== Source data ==
# # # # # # #

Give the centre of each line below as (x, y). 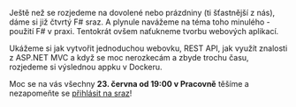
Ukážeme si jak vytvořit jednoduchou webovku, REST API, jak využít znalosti (148, 48)
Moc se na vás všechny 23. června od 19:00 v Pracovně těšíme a (129, 84)
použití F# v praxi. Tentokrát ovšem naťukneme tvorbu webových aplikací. (144, 31)
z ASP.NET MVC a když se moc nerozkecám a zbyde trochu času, (129, 57)
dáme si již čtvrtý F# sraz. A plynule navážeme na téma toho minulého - (140, 22)
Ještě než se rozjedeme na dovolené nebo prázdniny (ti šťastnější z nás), (142, 13)
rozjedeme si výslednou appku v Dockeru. (86, 67)
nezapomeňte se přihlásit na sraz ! (71, 93)
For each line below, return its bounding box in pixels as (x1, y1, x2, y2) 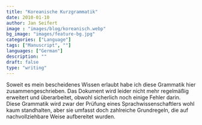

# # # # # # #

== EXERCISE DESCRIPTION ==
Copy each line of the records precisely and drop any images they hold.

== OUTPUT FOR THIS EXERCISE ==
Give the centre of each line below as (x, y). 
Ukážeme si jak vytvořit jednoduchou webovku, REST API, jak využít znalosti (148, 48)
Moc se na vás všechny 23. června od 19:00 v Pracovně těšíme a (129, 84)
použití F# v praxi. Tentokrát ovšem naťukneme tvorbu webových aplikací. (144, 31)
z ASP.NET MVC a když se moc nerozkecám a zbyde trochu času, (129, 57)
dáme si již čtvrtý F# sraz. A plynule navážeme na téma toho minulého - (140, 22)
Ještě než se rozjedeme na dovolené nebo prázdniny (ti šťastnější z nás), (142, 13)
rozjedeme si výslednou appku v Dockeru. (86, 67)
nezapomeňte se přihlásit na sraz ! (71, 93)
For each line below, return its bounding box in pixels as (x1, y1, x2, y2) 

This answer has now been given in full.